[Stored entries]
--
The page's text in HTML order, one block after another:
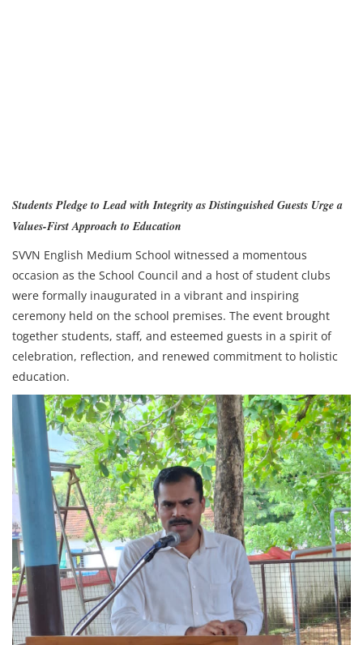
Students Pledge to Lead with Integrity as Distinguished Guests Urge a
Values-First Approach to Education
SVVN English Medium School witnessed a momentous
occasion as the School Council and a host of student clubs
were formally inaugurated in a vibrant and inspiring
ceremony held on the school premises. The event brought
together students, staff, and esteemed guests in a spirit of
celebration, reflection, and renewed commitment to holistic
education.
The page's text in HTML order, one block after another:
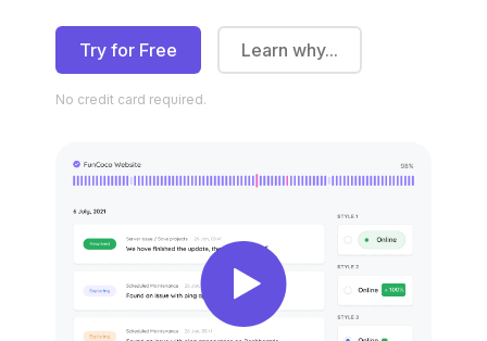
--
ABOUT THIS EXERCISE >>
Could you repeat every record exactly as written, with the pictures left out?

YOUR RESPONSE >>
The page's text in HTML order, one block after another:
Students Pledge to Lead with Integrity as Distinguished Guests Urge a
Values-First Approach to Education
SVVN English Medium School witnessed a momentous
occasion as the School Council and a host of student clubs
were formally inaugurated in a vibrant and inspiring
ceremony held on the school premises. The event brought
together students, staff, and esteemed guests in a spirit of
celebration, reflection, and renewed commitment to holistic
education.
The page's text in HTML order, one block after another:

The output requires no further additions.